Data records >>
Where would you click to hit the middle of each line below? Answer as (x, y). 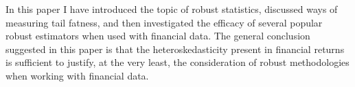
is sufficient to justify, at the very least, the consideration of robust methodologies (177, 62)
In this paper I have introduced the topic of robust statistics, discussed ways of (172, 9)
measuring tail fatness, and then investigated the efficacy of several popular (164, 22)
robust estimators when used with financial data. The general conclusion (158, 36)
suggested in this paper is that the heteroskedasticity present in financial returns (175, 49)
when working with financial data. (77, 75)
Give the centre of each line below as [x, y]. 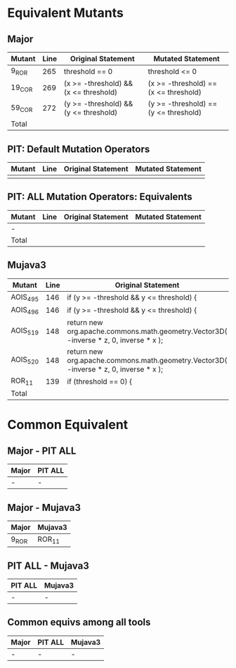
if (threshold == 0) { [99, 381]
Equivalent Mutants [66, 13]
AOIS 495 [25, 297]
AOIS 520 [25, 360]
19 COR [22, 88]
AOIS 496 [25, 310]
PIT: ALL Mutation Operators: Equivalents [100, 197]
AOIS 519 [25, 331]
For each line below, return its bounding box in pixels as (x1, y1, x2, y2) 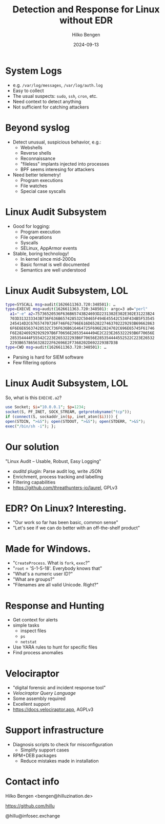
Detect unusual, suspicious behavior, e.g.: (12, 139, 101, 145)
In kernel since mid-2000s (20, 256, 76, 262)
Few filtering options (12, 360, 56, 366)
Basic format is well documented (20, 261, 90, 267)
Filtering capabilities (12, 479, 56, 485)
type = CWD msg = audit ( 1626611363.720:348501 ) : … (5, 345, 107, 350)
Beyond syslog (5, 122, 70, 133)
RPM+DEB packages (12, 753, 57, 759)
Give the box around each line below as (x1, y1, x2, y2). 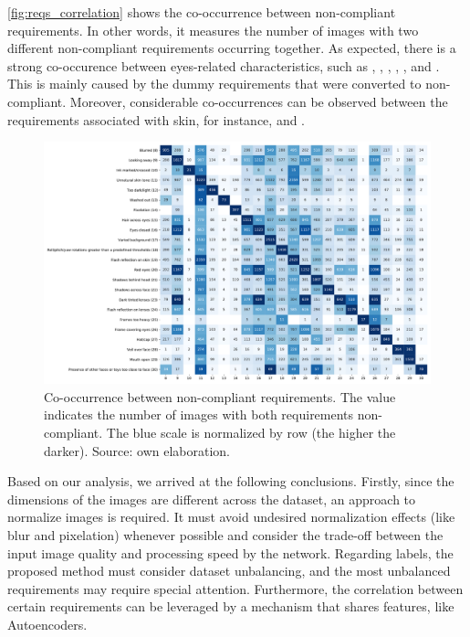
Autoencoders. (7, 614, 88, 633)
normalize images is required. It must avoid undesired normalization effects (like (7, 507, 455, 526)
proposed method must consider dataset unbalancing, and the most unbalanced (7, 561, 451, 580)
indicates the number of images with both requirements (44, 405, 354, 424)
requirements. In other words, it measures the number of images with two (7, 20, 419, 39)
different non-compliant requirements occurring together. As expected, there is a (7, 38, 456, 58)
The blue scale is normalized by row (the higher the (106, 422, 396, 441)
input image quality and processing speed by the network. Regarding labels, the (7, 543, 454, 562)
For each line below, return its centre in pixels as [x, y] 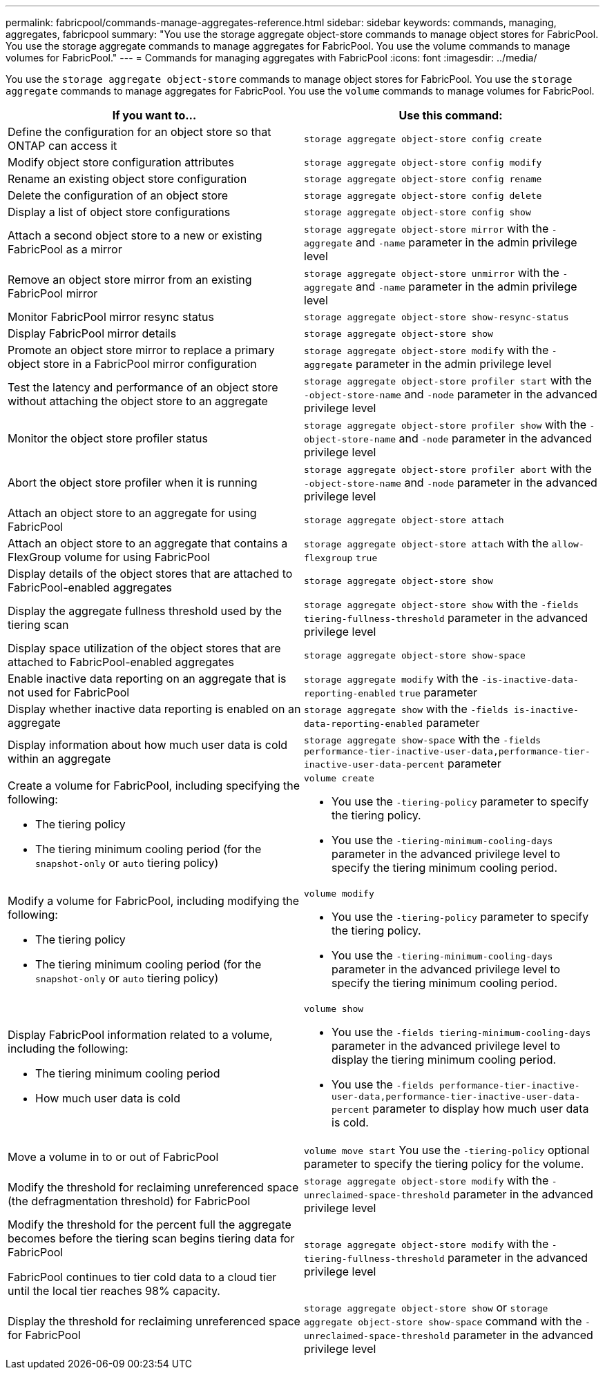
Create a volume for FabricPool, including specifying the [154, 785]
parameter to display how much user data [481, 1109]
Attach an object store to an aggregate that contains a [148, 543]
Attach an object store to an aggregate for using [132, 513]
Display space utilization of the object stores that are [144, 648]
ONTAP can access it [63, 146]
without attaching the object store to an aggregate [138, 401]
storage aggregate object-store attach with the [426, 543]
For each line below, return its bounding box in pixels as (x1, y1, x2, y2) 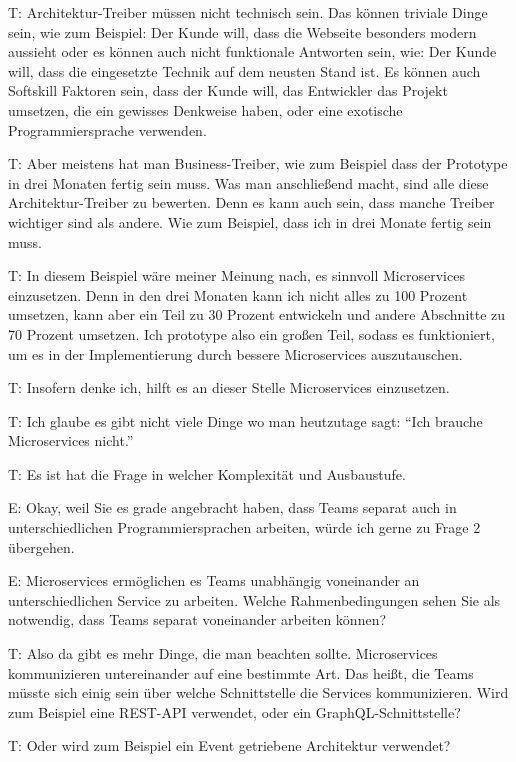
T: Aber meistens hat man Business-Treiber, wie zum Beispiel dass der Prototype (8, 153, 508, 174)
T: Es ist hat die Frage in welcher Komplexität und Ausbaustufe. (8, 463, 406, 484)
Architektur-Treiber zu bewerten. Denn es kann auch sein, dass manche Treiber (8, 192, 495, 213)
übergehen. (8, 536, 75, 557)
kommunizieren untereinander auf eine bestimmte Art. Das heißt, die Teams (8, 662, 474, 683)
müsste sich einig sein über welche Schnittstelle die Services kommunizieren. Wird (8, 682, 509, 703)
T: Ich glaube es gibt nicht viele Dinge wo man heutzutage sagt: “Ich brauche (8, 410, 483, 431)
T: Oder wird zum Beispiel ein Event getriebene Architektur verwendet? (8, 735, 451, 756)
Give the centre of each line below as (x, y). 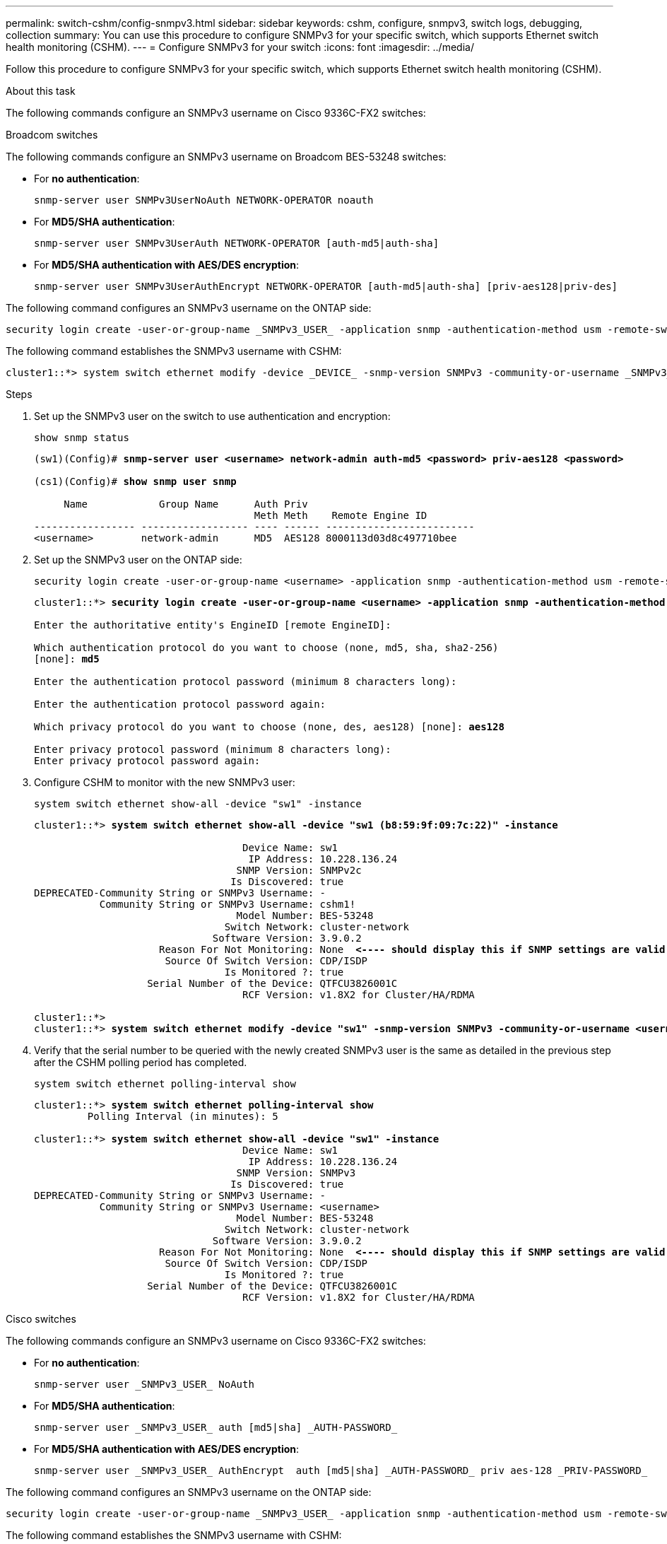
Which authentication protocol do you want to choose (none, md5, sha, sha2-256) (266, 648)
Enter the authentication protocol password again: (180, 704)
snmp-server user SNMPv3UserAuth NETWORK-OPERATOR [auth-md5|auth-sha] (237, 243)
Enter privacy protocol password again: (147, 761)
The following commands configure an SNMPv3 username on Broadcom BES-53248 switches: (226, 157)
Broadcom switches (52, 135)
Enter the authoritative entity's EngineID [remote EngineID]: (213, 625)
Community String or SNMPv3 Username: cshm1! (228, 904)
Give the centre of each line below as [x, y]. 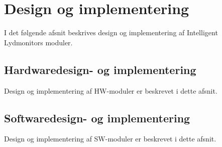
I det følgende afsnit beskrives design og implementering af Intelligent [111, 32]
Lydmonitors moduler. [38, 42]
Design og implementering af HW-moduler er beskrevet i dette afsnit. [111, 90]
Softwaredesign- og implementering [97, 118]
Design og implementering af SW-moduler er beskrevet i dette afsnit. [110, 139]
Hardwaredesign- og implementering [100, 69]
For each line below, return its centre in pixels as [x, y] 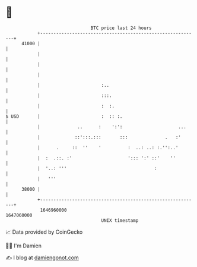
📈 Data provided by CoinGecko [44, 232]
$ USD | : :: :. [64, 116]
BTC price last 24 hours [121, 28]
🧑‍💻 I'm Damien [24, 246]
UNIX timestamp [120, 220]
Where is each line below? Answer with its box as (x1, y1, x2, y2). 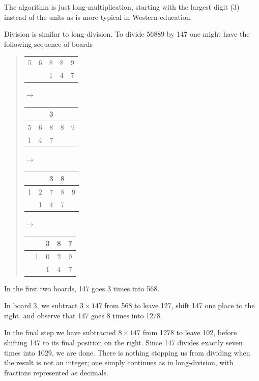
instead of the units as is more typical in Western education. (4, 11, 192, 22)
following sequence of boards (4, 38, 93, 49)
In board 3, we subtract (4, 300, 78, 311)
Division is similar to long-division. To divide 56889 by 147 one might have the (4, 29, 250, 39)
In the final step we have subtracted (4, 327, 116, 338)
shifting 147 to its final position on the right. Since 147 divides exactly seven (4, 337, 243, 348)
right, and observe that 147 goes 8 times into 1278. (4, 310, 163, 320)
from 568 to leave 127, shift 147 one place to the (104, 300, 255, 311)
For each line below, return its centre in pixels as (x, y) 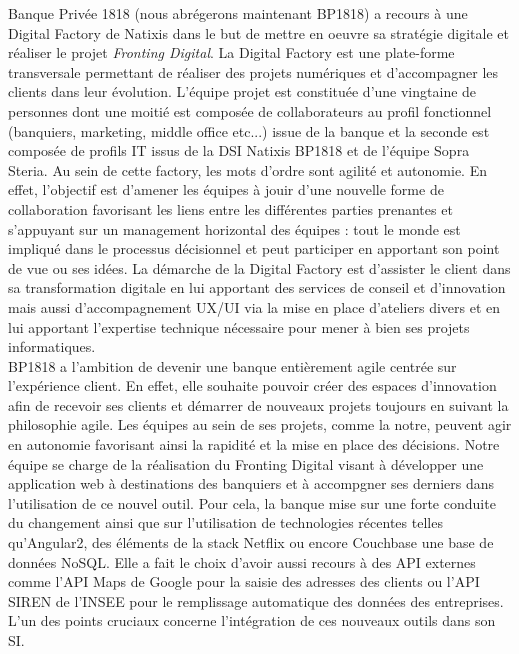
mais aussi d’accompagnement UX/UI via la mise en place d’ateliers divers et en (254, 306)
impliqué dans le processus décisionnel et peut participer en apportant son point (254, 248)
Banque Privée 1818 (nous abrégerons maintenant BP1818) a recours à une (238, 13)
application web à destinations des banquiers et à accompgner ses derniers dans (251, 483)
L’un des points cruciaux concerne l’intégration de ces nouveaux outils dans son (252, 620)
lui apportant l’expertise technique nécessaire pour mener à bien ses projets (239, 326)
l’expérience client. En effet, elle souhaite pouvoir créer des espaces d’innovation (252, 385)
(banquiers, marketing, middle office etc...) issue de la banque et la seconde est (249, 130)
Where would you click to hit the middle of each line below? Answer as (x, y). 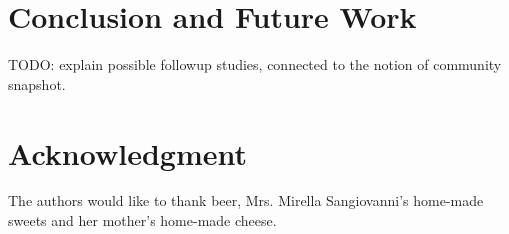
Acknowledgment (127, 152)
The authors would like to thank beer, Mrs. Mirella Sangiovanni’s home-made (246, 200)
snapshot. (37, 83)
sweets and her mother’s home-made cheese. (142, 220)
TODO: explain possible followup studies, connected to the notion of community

What to work on >> Restate the data word for word from its first line through the line with "different non-compliant requirements", leaving out any picture along the way.

Solved exercise >>
Where would you click to hit the middle of each line below? Answer as (x, y). 
is sufficient to justify, at the very least, the consideration of robust methodologies (177, 62)
In this paper I have introduced the topic of robust statistics, discussed ways of (172, 9)
measuring tail fatness, and then investigated the efficacy of several popular (164, 22)
robust estimators when used with financial data. The general conclusion (158, 36)
suggested in this paper is that the heteroskedasticity present in financial returns (175, 49)
when working with financial data. (77, 75)
Give the centre of each line below as [x, y]. 
if (threshold == 0) { [99, 381]
Equivalent Mutants [66, 13]
AOIS 495 [25, 297]
AOIS 520 [25, 360]
19 COR [22, 88]
AOIS 496 [25, 310]
PIT: ALL Mutation Operators: Equivalents [100, 197]
AOIS 519 [25, 331]
For each line below, return its bounding box in pixels as (x1, y1, x2, y2) 
Detect unusual, suspicious behavior, e.g.: (12, 139, 101, 145)
In kernel since mid-2000s (20, 256, 76, 262)
Few filtering options (12, 360, 56, 366)
Basic format is well documented (20, 261, 90, 267)
Filtering capabilities (12, 479, 56, 485)
type = CWD msg = audit ( 1626611363.720:348501 ) : … (5, 345, 107, 350)
Beyond syslog (5, 122, 70, 133)
RPM+DEB packages (12, 753, 57, 759)
Give the box around each line below as (x1, y1, x2, y2). 
Autoencoders. (7, 614, 88, 633)
normalize images is required. It must avoid undesired normalization effects (like (7, 507, 455, 526)
proposed method must consider dataset unbalancing, and the most unbalanced (7, 561, 451, 580)
indicates the number of images with both requirements (44, 405, 354, 424)
requirements. In other words, it measures the number of images with two (7, 20, 419, 39)
different non-compliant requirements occurring together. As expected, there is a (7, 38, 456, 58)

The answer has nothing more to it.